Well, as we said above, the Bucs wouldn't surprise anyone if they took Jackson, Woods, Smith or Washington WR Reggie Williams. Of the 12 mocks, three paired the Bucs with Jackson and two gave them Williams. Tampa Bay was also matched up with Auburn LB Karlos Dansby, Wisconsin WR Lee Evans, USC DE Kenechi Udeze and LSU WR Michael Clayton.

Of course, all but two of the 12 mocks have Udeze going well before the 15th pick, even as high as sixth in one instance. Smith, given to the Bucs by Kirwan, was one of the most interesting cases. He ranged anywhere from 13th to 24th on 11 of the 12 mocks and was left completely out of the first round by CBS Sportsline's Pete Prisco. Sports Illustrated's Paul Zimmerman, the predictor who saw the Bucs nabbing Evans, didn't include Dansby in his first round. Woods, the Buc choice by Carucci, didn't make the top 32 of four of the other analysts.

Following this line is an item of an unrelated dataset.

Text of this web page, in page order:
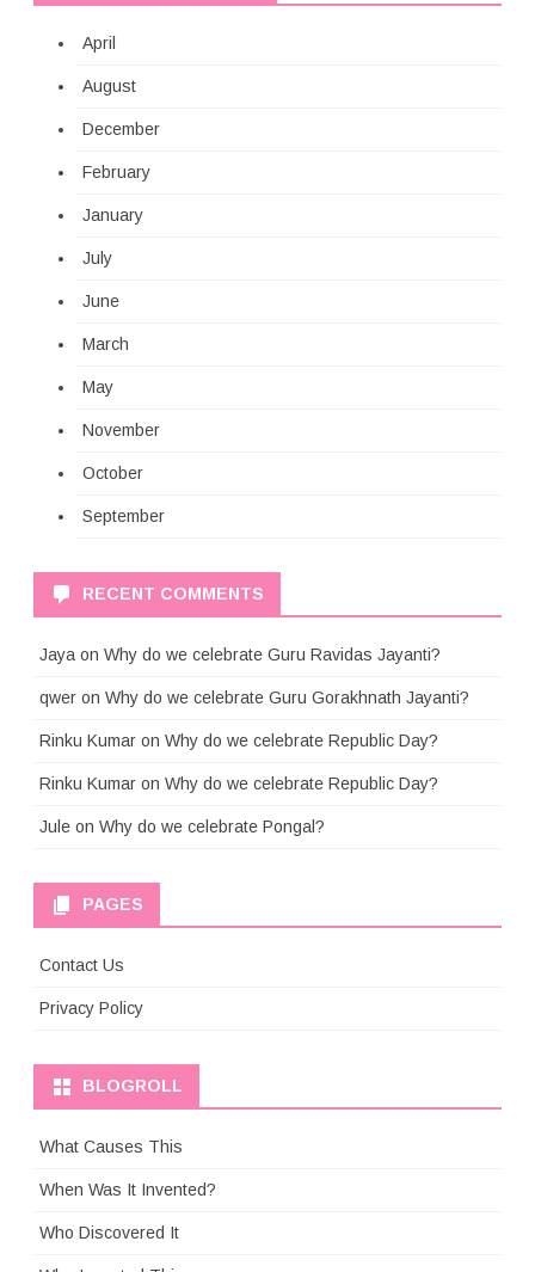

Let's not forget the other 31 teams in the draft. Though consensus is much stronger near the top of the draft, not one slot was the same across the 12 mocks, not even the first overall pick. Though QB Eli Manning is the guess for nine of the 12, SI.com and USA Today each went with Iowa T Robert Gallery and TBO.com thinks it will be Pittsburgh WR Larry Fitzgerald. Manning, Gallery and Fitzgerald all appear in the top four of all 12 mock drafts, however.

And what of Ben Roethlisberger, the strong-armed passer from Miami of Ohio who is clearly both intriguing but worrisome to analysts? Seven of the 12 mock drafts predict the fourth overall slot for Roethlisberger, but he goes as low as 13th on the charts by Prisco and the Pewter Report. According to this dirty dozen of mocks, he could end up a Giant, a Brown, a Cardinal or a Bill.

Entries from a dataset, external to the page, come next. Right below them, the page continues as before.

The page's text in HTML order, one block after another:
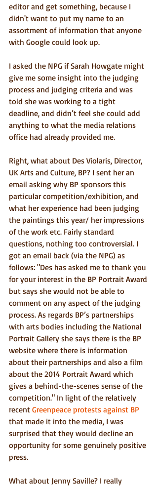
editor and get something, because I
didn't want to put my name to an
assortment of information that anyone
with Google could look up.
I asked the NPG if Sarah Howgate might
give me some insight into the judging
process and judging criteria and was
told she was working to a tight
deadline, and didn’t feel she could add
anything to what the media relations
office had already provided me.
Right, what about Des Violaris, Director,
UK Arts and Culture, BP? I sent her an
email asking why BP sponsors this
particular competition/exhibition, and
what her experience had been judging
the paintings this year/ her impressions
of the work etc. Fairly standard
questions, nothing too controversial. I
got an email back (via the NPG) as
follows: "Des has asked me to thank you
for your interest in the BP Portrait Award
but says she would not be able to
comment on any aspect of the judging
process. As regards BP’s partnerships
with arts bodies including the National
Portrait Gallery she says there is the BP
website where there is information
about their partnerships and also a film
about the 2014 Portrait Award which
gives a behind-the-scenes sense of the
competition." In light of the relatively
recent Greenpeace protests against BP
that made it into the media, I was
surprised that they would decline an
opportunity for some genuinely positive
press.
What about Jenny Saville? I really

What may be most interesting is where the 12 analysts reach some sort of consensus later in the round, if not on a particular player then at least on a position. For instance, 10 of the 12 believe Miami will go after some sort of offensive lineman, whether it be Arkansas' Shawn Andrews, Miami's Vernon Carey or USC's Jacob Rogers. Similarly, seven of the 12 mocks send a running back the Cowboys' way, whether it be Florida State's Greg Jones or Michigan's Chris Perry.

In the second half of the first round, a one-third agreement of the 12 mocks is pretty strong. Four analysts sent Miami LB Jonathan Vilma to New Orleans, four saw Seattle snapping up Maryland DT Randy Starks and four believe Carolina will end up with Florida TE Ben Troupe.

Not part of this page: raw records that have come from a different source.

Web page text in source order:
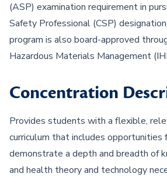
(ASP) examination requirement in
Safety Professional (CSP)
program is also board-approved
Hazardous Materials Management
Concentration
Provides students with a flexible,
curriculum that includes
demonstrate a depth and breadth of
and health theory and technology
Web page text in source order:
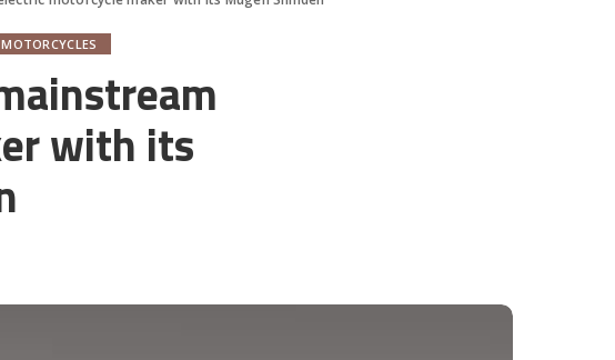
with its
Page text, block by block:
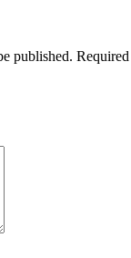
published.
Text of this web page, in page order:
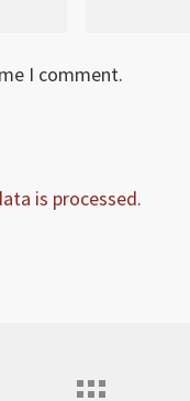
I comment.
is processed.

A few other notes of interest from the compilation of mock drafts:

  • There are a number of players that only appear on one or two of the mock drafts, most near the bottom of the round. For instance, Oregon DT Igor Olshansky sneaks onto Prisco's board at the final pick, to New Orleans, but isn't considered a first-rounder by the other 11. Which player makes the highest appearance on one of the mocks without appearing on any of the others? That would be Ohio State WR Michael Jenkins, one of the many potential blue-chip receiving prospects. Despite the common belief that up to seven pass-catchers will go in the first round, only Zimmerman puts Jenkins in the first round, to Seattle at pick number 23. * Roethlisberger may have sparked some differences of opinion, but not as much as Ohio State cornerback Chris Gamble, who, apparently, is appropriately named. Gamble gets as high as 11th on one board (USA Today) and 12th on two more (SI.com and CBS Sportsline), but also falls to 30th with TBO.com and 28th with Zimmerman. That's the widest range of predictions for any player who appears on all 12 prediction sheets. Miami LB Jonathan Vilma has a split of 12th (three different mocks) and 32nd (TBO.com) but also does not appear on the FOXSports.com list. * Miami TE Kellen Winslow, Jr. may not know where his NFL destination is going to be but, if these gathered analysts are to be believed, he should find out within one very specific 45-minute window. All 12 of the mock drafts believe Winslow will be selected either fifth, sixth or seventh. Half of the analysts think Washington will snap him up at five, but the ones who see the 'Skins passing on Winslow don't think Detroit and Cleveland will also let him slide.

So take from it what you will. Choose your favorite analyst and go with his opinion. Or weigh all the information and make up your own mock draft. Chances are, you'll do just as well as the experts.